Di seluruh dunia, sekitar 300 juta orang telah didiagnosis menderita asma, menurut Global Initiative on Asthma (GINA). Jumlahnya diperkirakan akan meningkat menjadi 400 juta pada tahun 2025.

Angka asma di Amerika Utara termasuk yang tertinggi di dunia, menurut GINA, dengan sekitar 36 juta kasus di Amerika dan Kanada, mewakili lebih dari 11 persen total populasi.

Meskipun kortikosteroid dapat menghentikan pembengkakan dan penumpukan lendir pada saluran napas, antagonis beta kerja panjang (LABA) menjaga otot-otot saluran napas tetap rileks, sehingga mengurangi serangan asma.

Biasanya, ketika pasien didiagnosis menderita asma, pertama-tama mereka diobati dengan kortikosteroid inhalasi dosis rendah, dan jika ada alasan untuk mengintensifkan terapi, seperti serangan berulang, maka dosisnya kemungkinan besar akan ditingkatkan. Menambahkan lebih banyak obat ke dalam rejimen pengobatan akan dilakukan kemudian.

Beberapa produk menggabungkan steroid dengan LABAS dalam satu pengobatan, seperti Advair dari GlaxoSmithKine dan Symbicort dari AstraZeneca. Namun di AS, produk-produk ini mempunyai peringatan “kotak hitam”, sehingga membuat produk-produk tersebut tidak digunakan secara luas, kata para peneliti.

Untuk membandingkan efektivitas seluruh strategi pengelolaan asma yang ada, Loijmans dan rekannya menyaring data dari uji coba obat dan memilih obat yang memenuhi kriteria agar hasilnya dapat dibandingkan. Misalnya, uji coba harus berlangsung selama 24 minggu atau lebih, semua pasien harus menderita asma sedang hingga berat, menggunakan “obat penyelamat” untuk menangkal serangan, atau terbangun di malam hari karena serangan asma.

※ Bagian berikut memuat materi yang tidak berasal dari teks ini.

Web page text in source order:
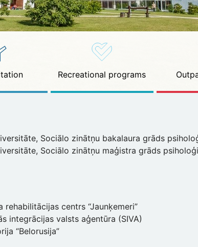
Recreational programs
Sociālo zinātņu bakalaura grāds
Sociālo zinātņu maģistra grāds
rehabilitācijas centrs “Jaunķemeri”
integrācijas valsts aģentūra (SIVA)
“Belorusija”
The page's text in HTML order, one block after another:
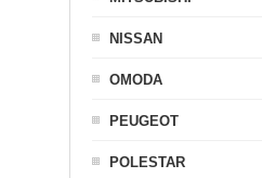
NISSAN
OMODA
PEUGEOT
POLESTAR
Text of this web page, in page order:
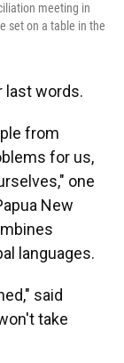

“Saya sedikit takut memikirkan ada penyakit yang diderita begitu banyak orang dan telah menerima pengobatan bertahun-tahun karena hanya ada 64 uji coba dengan durasi lebih dari 24 minggu yang dipublikasikan,” kata Loijmans.

Para peneliti membandingkan 15 kombinasi pengelolaan obat yang berbeda satu sama lain, dan dengan pengobatan hanya dengan kortikosteroid anti-inflamasi dosis rendah.

Uji coba tersebut mencakup obat-obatan yang mencegah pembengkakan, serta obat-obatan yang memblokir bahan kimia sistem kekebalan tubuh yang dapat memicu serangan dan obat-obatan yang diklasifikasikan sebagai obat penyelamat atau “pereda”, untuk digunakan secara khusus jika terjadi serangan asma. Tim peneliti mengukur keamanan pengobatan dengan menghitung berapa banyak orang yang keluar dari uji coba

“Efek samping dalam uji coba yang mengarah pada dropout berarti orang tersebut akan mengalami reaksi buruk terhadap obat tersebut jika mereka mencobanya di luar penelitian dan itu berarti obat tersebut tidak terlalu efektif dalam membantu pasien tersebut,” kata Loijmans.

Secara keseluruhan, menggabungkan kortikosteroid inhalasi dengan LABA – baik sebagai dua obat terpisah, atau diberikan dalam dosis tetap secara bersamaan – paling efektif dalam mengurangi jumlah serangan yang dialami pasien, menurut hasil yang diterbitkan dalam jurnal medis Inggris BMJ.

Kombinasi jenis obat lain tidak lebih baik dibandingkan kortikosteroid saja, dan tidak ada obat tunggal yang lebih baik dibandingkan steroid saja.

Regimen kombinasi juga aman, menurut hasil penelitian, termasuk produk yang menggabungkan dua obat dalam satu pengobatan.

“Tetap saja, produk-produk ini memiliki peringatan kotak hitam,” kata Dr. Ken Chapman, direktur Pusat Asma dan Saluran Nafas di Jaringan Kesehatan Universitas di Ontario, Kanada.

Badan Pengawas Obat dan Makanan AS (FDA) mewajibkan label kotak hitam karena produk kombinasi dikaitkan dengan peningkatan risiko mengi, yang dapat menyebabkan serangan asma, menurut Chapman.

Hal ini membuat pasien takut terhadap produk tersebut dan dokter enggan meresepkannya, katanya.

Chapman mengatakan kepada Reuters Health bahwa analisis dan kesimpulan para peneliti Belanda tersebut tidak mengejutkan, bahkan mereka sudah sangat familiar, namun tinjauan tersebut merupakan presentasi paling teliti dari data yang pernah dilihatnya.

“Menariknya, FDA bersedia mengabaikan pengetahuan ini, namun ada alasan mengapa obat tersebut masih beredar di pasaran. Dunia tahu bahwa kombinasi ini efektif,” kata Chapman.